I would argue that the pointer is completely valid for memory accesses of size 0. So I view that condition as being satisfied.
Pragmatically speaking, IMO it would be a failure of the memcmp specification if a user like Rust's Vec has to add a branch to special-case size 0 here.
It looks like if I declare the dangling pointer as a 0 byte allocated region using the mmio flag to CBMC it works as expected:
Essentially, the Rust stance is that such a 0-byte allocated region exists at every address (except 0). The LLVM devs seem to agree with that interpretation.
It seems we disagree on what allocation means. I'd expect allocation to either refer to something generated by the allocator (e.g. malloc or equivalent), or to a static. If every location has a 0 sized allocation, what is the provenance of the pointer? How was it allocated?
Question: why not make a shared static as the dangling pointer? That would have an allocation?
It seems we disagree on what allocation means. I'd expect allocation to either refer to something generated by the allocator (e.g. malloc or equivalent), or to a static. If every location has a 0 sized allocation, what is the provenance of the pointer?
There is an 'invalid' provenance that is the only allowed provenance for these 0-sized 'virtual allocations'.
In Miri, we don't actually consider these allocations as existing. Instead, when we check whether a ptr is valid for a given memory access, then if the ptr has 'invalid' provenance (or "no provenance" or whatever you want to call it -- it is the provenance of a pointer created via ptr::invalid), we only accept the ptr if the access size is 0 (and the address is not 0, and it is sufficiently aligned). If the pointer has any other provenance, we do the full usual check, ruling out use-after-free or out-of-bounds accesses.

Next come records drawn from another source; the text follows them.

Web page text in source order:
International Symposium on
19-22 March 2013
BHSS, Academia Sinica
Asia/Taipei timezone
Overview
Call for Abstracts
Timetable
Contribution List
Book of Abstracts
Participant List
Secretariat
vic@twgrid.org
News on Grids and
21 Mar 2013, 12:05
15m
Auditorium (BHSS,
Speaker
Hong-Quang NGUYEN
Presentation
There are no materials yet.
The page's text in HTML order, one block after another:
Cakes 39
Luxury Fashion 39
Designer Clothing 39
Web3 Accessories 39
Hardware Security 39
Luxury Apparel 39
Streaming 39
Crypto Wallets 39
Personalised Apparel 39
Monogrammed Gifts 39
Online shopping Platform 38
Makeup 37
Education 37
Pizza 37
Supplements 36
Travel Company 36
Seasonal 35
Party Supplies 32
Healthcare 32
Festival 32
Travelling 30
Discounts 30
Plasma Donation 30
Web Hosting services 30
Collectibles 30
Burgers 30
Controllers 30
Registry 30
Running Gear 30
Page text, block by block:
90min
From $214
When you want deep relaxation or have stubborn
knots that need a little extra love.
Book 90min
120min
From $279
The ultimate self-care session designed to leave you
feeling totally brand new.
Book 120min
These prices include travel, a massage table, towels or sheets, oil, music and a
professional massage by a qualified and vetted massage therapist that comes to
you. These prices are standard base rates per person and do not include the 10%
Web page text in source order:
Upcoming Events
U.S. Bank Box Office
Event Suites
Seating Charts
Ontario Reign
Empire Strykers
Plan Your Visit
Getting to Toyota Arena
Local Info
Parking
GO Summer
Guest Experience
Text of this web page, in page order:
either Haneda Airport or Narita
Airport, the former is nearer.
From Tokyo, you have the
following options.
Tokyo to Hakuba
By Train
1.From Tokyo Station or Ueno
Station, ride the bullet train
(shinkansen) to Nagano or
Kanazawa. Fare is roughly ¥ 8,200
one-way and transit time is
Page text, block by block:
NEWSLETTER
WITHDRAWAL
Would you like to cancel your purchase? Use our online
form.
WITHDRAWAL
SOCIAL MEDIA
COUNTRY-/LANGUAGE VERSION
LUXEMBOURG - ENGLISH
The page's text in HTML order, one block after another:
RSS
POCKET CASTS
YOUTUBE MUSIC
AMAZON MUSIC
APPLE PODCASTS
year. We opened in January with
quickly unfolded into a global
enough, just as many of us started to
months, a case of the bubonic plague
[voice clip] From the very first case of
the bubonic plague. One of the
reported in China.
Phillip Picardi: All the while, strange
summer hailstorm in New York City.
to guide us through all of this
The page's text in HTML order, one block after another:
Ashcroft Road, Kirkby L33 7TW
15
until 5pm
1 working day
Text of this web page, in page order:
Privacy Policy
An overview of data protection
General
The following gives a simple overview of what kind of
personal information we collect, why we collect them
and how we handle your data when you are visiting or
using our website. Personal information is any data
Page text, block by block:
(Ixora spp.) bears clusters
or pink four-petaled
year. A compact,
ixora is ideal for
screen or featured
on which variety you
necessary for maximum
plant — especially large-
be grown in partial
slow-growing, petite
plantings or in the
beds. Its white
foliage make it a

But this is equivalent to having such actual allocations everywhere, with 'invalid' provenance, and that is a mental model that got blessed by some LLVM devs.
How was it allocated?
If you want, you can consider ptr::invalid as a 'allocation' function. Or maybe NonNull::dangling should be considered the allocation function, not sure. (But that would not really reflect what Miri implements, since there are other ways to create pointers with this provenance.)
Question: why not make a shared static as the dangling pointer? That would have an allocation?
The issue is that NonNull::dangling can be called with types that need arbitrary alignment. Any static allocation we create might be insufficiently aligned.